Starting at the first line of the data, please print exactly those lines through the one that holds "Does all in one tracking work", omitting every picture.

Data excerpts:
------------------------------
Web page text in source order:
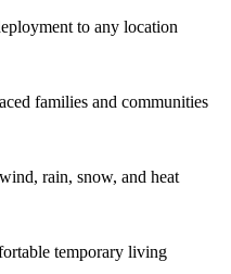
to any location
families and communities
rain, snow, and heat
temporary living
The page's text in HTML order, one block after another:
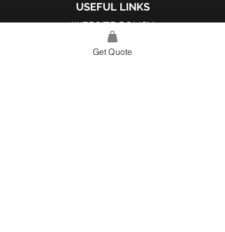
USEFUL LINKS
WEBSITE POLICY
COMPLAINTS BOOK
Get Quote
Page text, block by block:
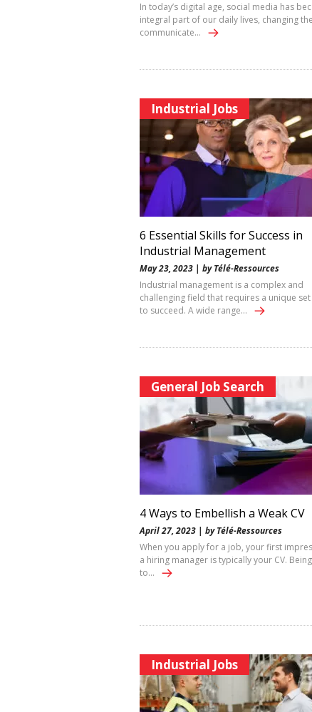
In today’s digital age, social media has
integral part of our daily lives, changing
communicate…
Industrial Jobs
6 Essential Skills for Success in
Industrial Management
May 23, 2023 | by Télé-Ressources
Industrial management is a complex and
challenging field that requires a unique
to succeed. A wide range…
General Job Search
4 Ways to Embellish a Weak CV
April 27, 2023 | by Télé-Ressources
When you apply for a job, your first
a hiring manager is typically your CV.
to…
Industrial Jobs
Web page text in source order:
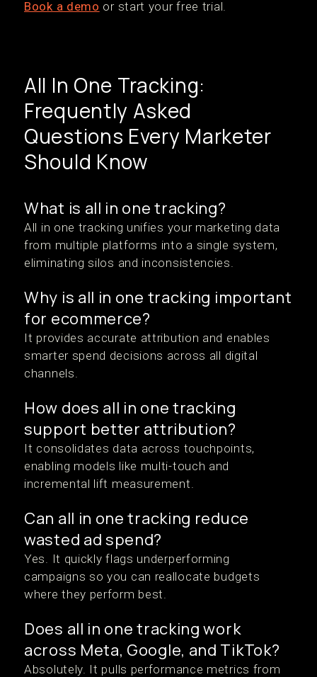
Book a demo or start your free trial.
All In One Tracking:
Frequently Asked
Questions Every Marketer
Should Know
What is all in one tracking?
All in one tracking unifies your marketing data
from multiple platforms into a single system,
eliminating silos and inconsistencies.
Why is all in one tracking important
for ecommerce?
It provides accurate attribution and enables
smarter spend decisions across all digital
channels.
How does all in one tracking
support better attribution?
It consolidates data across touchpoints,
enabling models like multi-touch and
incremental lift measurement.
Can all in one tracking reduce
wasted ad spend?
Yes. It quickly flags underperforming
campaigns so you can reallocate budgets
where they perform best.
Does all in one tracking work
across Meta, Google, and TikTok?
Absolutely. It pulls performance metrics from
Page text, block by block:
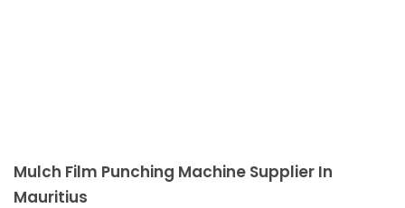
Mulch Film Punching Machine Supplier In
Mauritius
------------------------------
Task output:
Web page text in source order:
to any location
families and communities
rain, snow, and heat
temporary living
The page's text in HTML order, one block after another:
USEFUL LINKS
WEBSITE POLICY
COMPLAINTS BOOK
Get Quote
Page text, block by block:
In today’s digital age, social media has
integral part of our daily lives, changing
communicate…
Industrial Jobs
6 Essential Skills for Success in
Industrial Management
May 23, 2023 | by Télé-Ressources
Industrial management is a complex and
challenging field that requires a unique
to succeed. A wide range…
General Job Search
4 Ways to Embellish a Weak CV
April 27, 2023 | by Télé-Ressources
When you apply for a job, your first
a hiring manager is typically your CV.
to…
Industrial Jobs
Web page text in source order:
Book a demo or start your free trial.
All In One Tracking:
Frequently Asked
Questions Every Marketer
Should Know
What is all in one tracking?
All in one tracking unifies your marketing data
from multiple platforms into a single system,
eliminating silos and inconsistencies.
Why is all in one tracking important
for ecommerce?
It provides accurate attribution and enables
smarter spend decisions across all digital
channels.
How does all in one tracking
support better attribution?
It consolidates data across touchpoints,
enabling models like multi-touch and
incremental lift measurement.
Can all in one tracking reduce
wasted ad spend?
Yes. It quickly flags underperforming
campaigns so you can reallocate budgets
where they perform best.
Does all in one tracking work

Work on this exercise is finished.